Ultra-Low-Field Portable Brain Magnetic Resonance Imaging in Patients With Cardiac Devices: Current Evidence and Future Directions.

作者信息

Khanduja Shivalika, Kang Jin K, Chinedozi Ifeanyi D, Darby Zachary, Kim Jiah, Whitman Glenn, Cho Sung-Min

机构信息

From the Division of Cardiac Surgery, Department of Surgery, Johns Hopkins University School of Medicine, Baltimore, Maryland.

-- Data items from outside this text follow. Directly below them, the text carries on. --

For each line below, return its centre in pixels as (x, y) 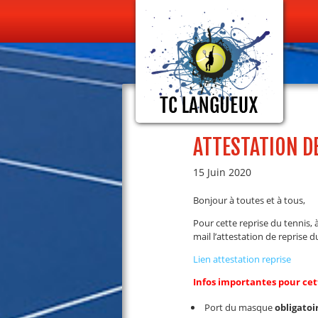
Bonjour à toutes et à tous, (249, 200)
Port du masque (238, 307)
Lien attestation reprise (242, 259)
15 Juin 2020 (222, 172)
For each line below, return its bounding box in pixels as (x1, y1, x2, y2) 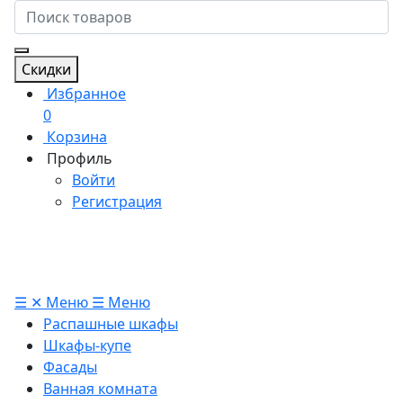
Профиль (47, 148, 112, 168)
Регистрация (72, 191, 162, 211)
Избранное (47, 83, 126, 103)
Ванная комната (43, 378, 157, 399)
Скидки (22, 58, 71, 79)
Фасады (43, 356, 97, 377)
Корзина (47, 126, 107, 147)
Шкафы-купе (43, 335, 131, 355)
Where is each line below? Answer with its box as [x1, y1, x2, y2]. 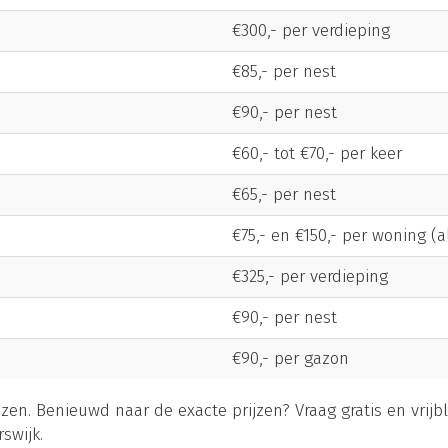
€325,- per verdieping [232, 266, 388, 287]
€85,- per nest [232, 61, 336, 82]
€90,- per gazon [232, 348, 349, 369]
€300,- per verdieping [232, 20, 390, 41]
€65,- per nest [232, 184, 336, 205]
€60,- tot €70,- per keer [232, 143, 402, 164]
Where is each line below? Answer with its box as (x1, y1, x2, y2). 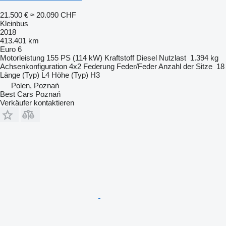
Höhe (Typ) (51, 70, 88, 79)
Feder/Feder (117, 62, 157, 71)
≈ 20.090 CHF (30, 10, 76, 19)
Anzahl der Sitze (158, 62, 212, 71)
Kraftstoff (104, 53, 134, 62)
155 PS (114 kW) (46, 53, 102, 62)
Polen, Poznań (11, 81, 59, 90)
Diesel (136, 53, 157, 62)
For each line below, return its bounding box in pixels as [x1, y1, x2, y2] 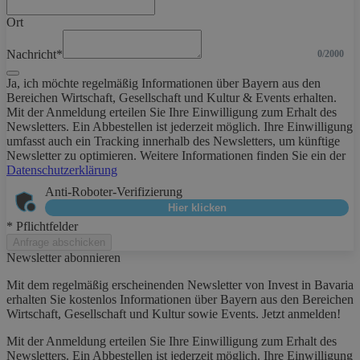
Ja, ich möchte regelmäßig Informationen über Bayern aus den [6, 76, 321, 91]
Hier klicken [167, 201, 227, 214]
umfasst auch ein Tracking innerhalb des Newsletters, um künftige [6, 134, 340, 149]
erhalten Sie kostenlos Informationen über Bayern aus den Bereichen [6, 292, 354, 307]
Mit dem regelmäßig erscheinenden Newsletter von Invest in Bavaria [6, 278, 354, 292]
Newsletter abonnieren [6, 251, 121, 265]
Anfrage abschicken [13, 236, 105, 249]
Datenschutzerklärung [6, 163, 117, 178]
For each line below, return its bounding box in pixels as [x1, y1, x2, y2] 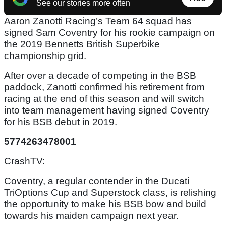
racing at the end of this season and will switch [4, 93, 204, 104]
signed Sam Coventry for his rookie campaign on [4, 27, 215, 38]
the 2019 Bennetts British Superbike [4, 39, 160, 50]
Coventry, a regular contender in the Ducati [4, 176, 189, 187]
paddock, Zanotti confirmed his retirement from [4, 82, 205, 93]
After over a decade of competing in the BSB [4, 70, 196, 81]
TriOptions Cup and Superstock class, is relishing [4, 187, 216, 198]
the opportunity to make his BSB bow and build [4, 199, 206, 210]
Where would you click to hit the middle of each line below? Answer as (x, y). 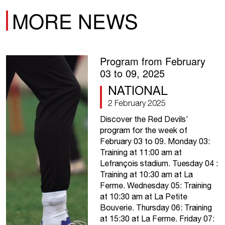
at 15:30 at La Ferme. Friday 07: (157, 219)
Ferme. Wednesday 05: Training (155, 186)
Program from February (152, 61)
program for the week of (143, 130)
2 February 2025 (137, 103)
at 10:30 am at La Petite (143, 197)
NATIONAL (138, 91)
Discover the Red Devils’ (144, 119)
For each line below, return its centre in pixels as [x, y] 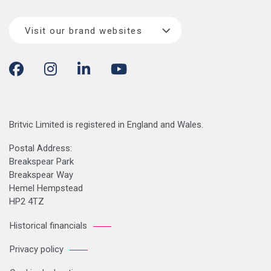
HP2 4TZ [27, 201]
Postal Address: [41, 148]
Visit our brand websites [83, 31]
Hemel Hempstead [46, 188]
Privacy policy [37, 250]
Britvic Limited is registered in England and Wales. [106, 125]
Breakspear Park [41, 162]
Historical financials [48, 226]
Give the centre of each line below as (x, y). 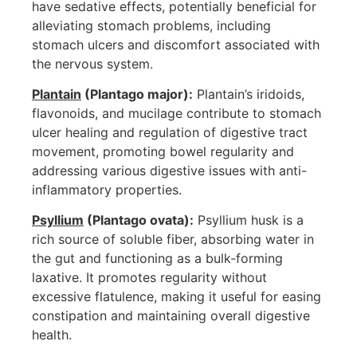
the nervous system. (92, 63)
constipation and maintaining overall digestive (171, 316)
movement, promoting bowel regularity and (163, 151)
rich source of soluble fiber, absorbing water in (173, 239)
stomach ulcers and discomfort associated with (176, 44)
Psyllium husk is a (249, 220)
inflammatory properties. (107, 189)
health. (52, 335)
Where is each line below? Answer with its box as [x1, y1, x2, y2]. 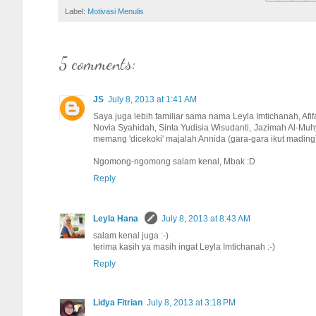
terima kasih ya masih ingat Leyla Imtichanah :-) [93, 241, 275, 252]
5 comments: [59, 53, 136, 74]
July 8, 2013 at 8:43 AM [162, 213, 250, 224]
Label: [65, 6, 87, 16]
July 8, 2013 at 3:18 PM [147, 297, 236, 308]
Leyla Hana [93, 213, 140, 224]
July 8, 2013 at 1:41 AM [108, 94, 197, 104]
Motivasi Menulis [87, 6, 144, 16]

Divisions of Neurosciences Critical Care, Departments of Neurology, Surgery, Anesthesiology and Critical Care Medicine and Neurosurgery, Johns Hopkins University School of Medicine, Baltimore, Maryland.

出版信息

ASAIO J. 2025 Apr 1;71(4):277-282. doi: 10.1097/MAT.0000000000002368. Epub 2025 Jan 30.

Abstract

The use of cardiac devices, including mechanical circulatory support (MCS), cardiac implantable electronic devices (CIEDs), and pacing wires, has increased and significantly improved survival in patients with severe cardiac failure. However, these devices are frequently associated with acute brain injuries (ABIs) including ischemic strokes, intracranial hemorrhages, seizures, and hypoxic-ischemic brain injury which contribute substantially to morbidity and mortality. Computed tomography (CT) and magnetic resonance imaging (MRI), the standard imaging modalities for ABI diagnosis, can pose significant challenges in this patient population due to the risks associated with patient transportation and the incompatibility of ferromagnetic components of certain cardiac devices with high magnetic field of the MRI. This review discusses the application of Ultralow-field portable MRI (ULF-pMRI), which operates at much lower magnetic field (0.064 T), with the potential to allow safe bedside imaging of critically ill patients. In this review, we detail the clinical studies and research findings defining the safety, feasibility, and diagnostic utility of ULF-pMRI in detecting ABI in the critically ill. We further discuss the potential broader applications of ULF-pMRI, as a standard diagnostic tool for neurocritical care in patients with cardiac devices. The integration of such technology into current practice promises to enhance diagnostic accuracy, improve patient outcomes, and optimize healthcare resources.

摘要

包括机械循环支持(MCS)、心脏植入式电子设备(CIED)和起搏导线在内的心脏设备的使用有所增加,并显著提高了严重心力衰竭患者的生存率。然而,这些设备经常与急性脑损伤(ABI)相关,包括缺血性中风、颅内出血、癫痫发作和缺氧缺血性脑损伤,这些损伤在很大程度上导致了发病率和死亡率。计算机断层扫描(CT)和磁共振成像(MRI)是诊断ABI的标准成像方式,但由于患者转运风险以及某些心脏设备的铁磁部件与MRI高磁场不兼容,在这类患者群体中可能会带来重大挑战。本综述讨论了超低场便携式MRI(ULF-pMRI)的应用,其工作磁场低得多(0.064 T),有可能对重症患者进行安全的床边成像。在本综述中,我们详细介绍了定义ULF-pMRI在检测重症患者ABI方面的安全性、可行性和诊断效用的临床研究和研究结果。我们进一步讨论了ULF-pMRI作为心脏设备患者神经重症监护的标准诊断工具的潜在更广泛应用。将此类技术整合到当前实践中有望提高诊断准确性、改善患者预后并优化医疗资源。